Unable to get anything going with the wand, Glover decided to give the broomstick method a shot before the Memorial Tournament after seeing fellow pro Adam Scott have success with the build.
“I just ordered one and asked for Adam Scott specs from the putter rep,” Glover said. “I said we’re about the same height, I don’t want to know anything else and I’ll teach myself how to do this.”
The “Adam Scott specs” is code for a 45-inch broomstick build — better known as the long putter Scott used to win the 2013 Masters. Unlike a conventional putter where the hands are placed one directly above the other on the grip, Glover’s broomstick build required him to get comfortable with a different stance and split grip — meaning two separate grips on the shaft — that positioned his hands well apart from each other. Glover admitted there was an acclimation period, but it didn’t take him long to see a noticeable improvement in his stroke.
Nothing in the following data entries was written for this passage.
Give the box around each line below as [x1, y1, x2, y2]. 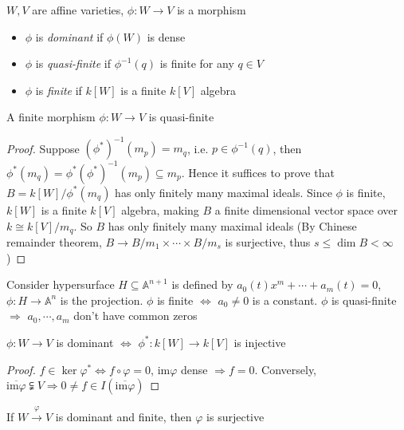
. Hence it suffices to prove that [181, 164, 335, 180]
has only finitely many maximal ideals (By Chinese [108, 217, 357, 234]
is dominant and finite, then [55, 408, 192, 424]
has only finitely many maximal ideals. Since [115, 183, 332, 200]
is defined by [171, 276, 233, 293]
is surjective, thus [225, 234, 311, 251]
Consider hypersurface [6, 276, 115, 293]
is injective [233, 333, 286, 350]
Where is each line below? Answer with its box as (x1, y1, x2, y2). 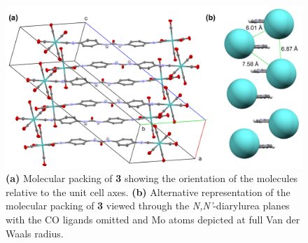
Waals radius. (6, 225, 64, 240)
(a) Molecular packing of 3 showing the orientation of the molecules (6, 171, 298, 186)
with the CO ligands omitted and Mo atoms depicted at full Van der (6, 212, 300, 227)
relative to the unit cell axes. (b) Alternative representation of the (6, 184, 290, 199)
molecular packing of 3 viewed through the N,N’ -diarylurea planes (6, 198, 290, 213)
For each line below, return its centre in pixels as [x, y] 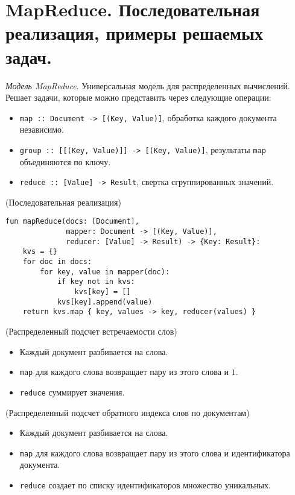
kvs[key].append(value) [105, 302]
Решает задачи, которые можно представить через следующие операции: [138, 97]
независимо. [42, 129]
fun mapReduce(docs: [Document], [72, 222]
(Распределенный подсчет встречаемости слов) [91, 331]
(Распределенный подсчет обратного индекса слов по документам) [128, 412]
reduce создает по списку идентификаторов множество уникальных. [145, 484]
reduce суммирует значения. [72, 392]
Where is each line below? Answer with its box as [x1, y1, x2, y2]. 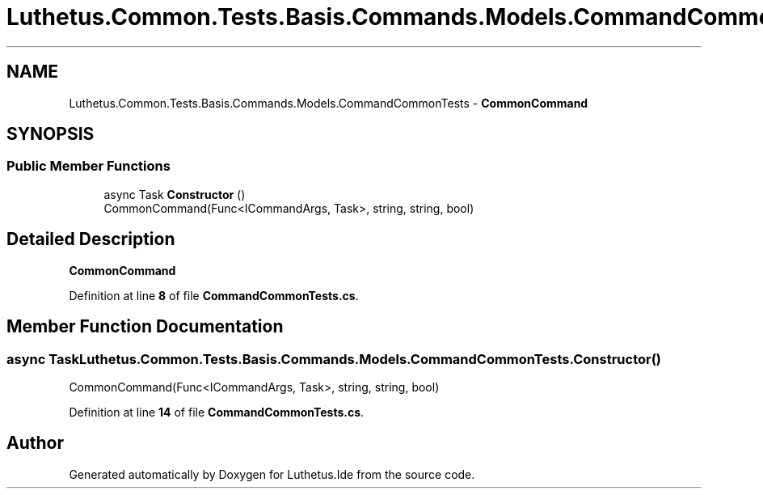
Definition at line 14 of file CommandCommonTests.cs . [69, 404, 365, 419]
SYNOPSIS [6, 124, 95, 145]
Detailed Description [6, 229, 175, 250]
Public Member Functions [6, 158, 171, 175]
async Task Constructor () [103, 187, 246, 201]
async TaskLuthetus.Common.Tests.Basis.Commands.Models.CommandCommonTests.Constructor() [6, 350, 661, 367]
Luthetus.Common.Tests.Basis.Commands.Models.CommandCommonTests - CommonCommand [69, 95, 588, 110]
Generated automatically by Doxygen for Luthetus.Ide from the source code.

Glover would go on to win back-to-back PGA Tour events — Wyndham and the FedEx St. Jude Championship — to set in motion a run on broomstick putters that’s likely to continue into next year. (L.A.B. also saw Camilo Villegas win using a L.A.B. wand featuring, you guessed it, Fowler’s same 17-inch SuperStroke Tour 3.0 grip.)
The anchored broomstick might be dead in the water, but with Fowler, Clark, Glover and Villegas leading the charge, longer counterbalance and brookstick builds are making a major comeback. Only this time around, it doesn’t feel like a fleeting trend.